El textualismo y la redefinición de “arma de fuego” por parte de la ATF

Esta es mi segunda entrega que precede al próximo argumento del 8 de octubre en Garland contra VanDerStokun desafío a la redefinición regulatoria del término “arma de fuego” en la Ley de Control de Armas. Al ampliar la definición legal, la Oficina de Alcohol, Tabaco, Armas de Fuego y Explosivos (ATF) en su 2022 Regla final pretende criminalizar numerosos actos inocentes que el Congreso nunca declaró ilegales.

Hasta la nueva norma, no se consideraba que un kit con materia prima parcialmente mecanizada que se puede convertir en un arma de fuego hubiera alcanzado el nivel de “arma de fuego”. Para evitar que los estadounidenses fabriquen sus propias armas de fuego con ese material, que siempre ha sido y sigue siendo legal, recientemente se acuñó el término fantasma “armas fantasma”. en su VanDerStok breveel gobierno sostiene que “cualquiera con herramientas básicas y habilidades rudimentarias” puede “ensamblar un arma de fuego completamente funcional” a partir de esos kits “en tan solo veinte minutos”.

Como expliqué en mi último correoeso es refutado nada menos que por el ex jefe interino de la División de Tecnología de Armas de Fuego de la ATF, Rick Vásquez, quien revisó y aprobó cientos de clasificaciones sobre si ciertos artículos son “armas de fuego”. Como explicó en su escrito amicus curiaela fabricación de un arma de fuego a partir de estos kits es un proceso complejo que requiere habilidades y herramientas especiales más allá de la capacidad de una persona promedio.

En esta publicación, rastrearé la historia legal del término “arma de fuego” para comprender mejor su significado. La Ley de Control de Armas define “arma de fuego” como “(A) cualquier arma (incluida una pistola de arranque) que esté diseñada o pueda convertirse fácilmente para expulsar un proyectil mediante la acción de un explosivo; (B) el armazón o receptor de cualquier arma de este tipo…” 18 USC § 921(a)(3).

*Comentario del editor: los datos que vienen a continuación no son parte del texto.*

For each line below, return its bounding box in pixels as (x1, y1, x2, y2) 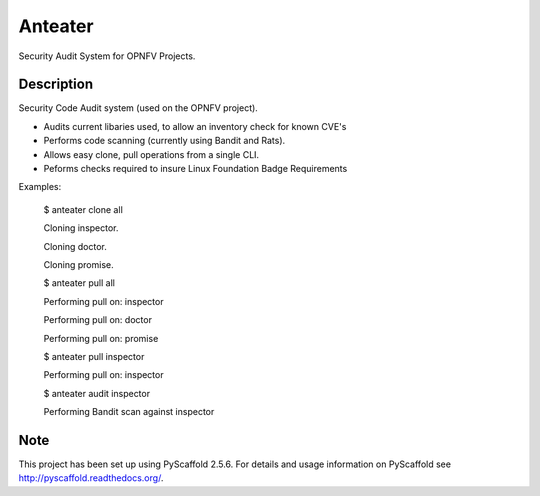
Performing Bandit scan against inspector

Un reglamento de la ATF vigente entre 1968 y 2022 definió un “bastidor o receptor” como “aquella parte de un arma de fuego que proporciona alojamiento para el martillo, el cerrojo o el cerrojo y el mecanismo de disparo”, es decir, la parte principal de un arma de fuego a la que se conecta el arma. Cañón y culata adjunta.

La regla final de la ATF amplía estos términos para que se refieran a piezas, materiales, plantillas, herramientas e instrucciones que no constituyen ni un “arma de fuego” real ni un “marco o receptor”, pero puede ser utilizado por una persona capacitada con las herramientas adecuadas para fabricar estos artículos.

Esta nueva definición regulatoria de “arma de fuego” obviamente entra en conflicto con la definición promulgada por el Congreso. Dos casos decididos por la Corte Suprema este año se aplican directamente. Por Departamento. de Desarrollo Rural Agrícola. Servicio de Vivienda Rural v. kirtz: “Cuando el Congreso se toma la molestia de definir los términos que utiliza, un tribunal debe respetar sus definiciones como prácticamente concluyentes”. El Congreso definió “arma de fuego”. Y aunque el Congreso no definió explícitamente “marco o receptor”, Snyder contra Estados Unidos enseña que, después de analizar el texto legal, un tribunal puede examinar “la historia legal, lo que refuerza ese análisis textual”.

La historia estatutaria es un foco principal del Amicus Curiae Breve de la Fundación Nacional de Deportes de Tiro, de la que fui coautor con Schaerr Jaffe LLP y el abogado de NSSF. Al igual que los breves detalles, la historia estatutaria refuerza el análisis textual. Tengo cubierto profundizará en el tema en “El textualismo, la Ley de control de armas y la redefinición de ‘arma de fuego’ de la ATF” Revista de Derecho y Políticas Públicas de Harvard: Per Curiam27 de agosto de 2024.

Comenzamos con la Ley Federal de Armas de Fuego de 1938 (“FFA”), 52 Stat. 1250, que definía un arma de fuego como “cualquier arma, cualquiera que sea su nombre, diseñada para expulsar un proyectil o proyectiles por la acción de un explosivo… o cualquier parte o partes de dicha arma”. Disponía que cualquier persona que violara “cualquiera de las disposiciones de esta Ley o cualesquiera normas y reglamentos promulgados en virtud de la misma” estaba sujeta a multas y prisión. Facultó al Secretario del Tesoro para “prescribir las reglas y reglamentos que considere necesarios para llevar a cabo las disposiciones de esta Ley”.

Las regulaciones de la FFA exigían que los fabricantes autorizados registraran las armas de fuego desechadas, incluidos “los números de serie si dichas armas están numeradas”. Los comerciantes debían registrar las adquisiciones y enajenaciones. Los registros requeridos incluían “armas de fuego sin ensamblar, pero sin incluir partes de armas de fuego”. las piezas sin terminar se consideraban un arma de fuego.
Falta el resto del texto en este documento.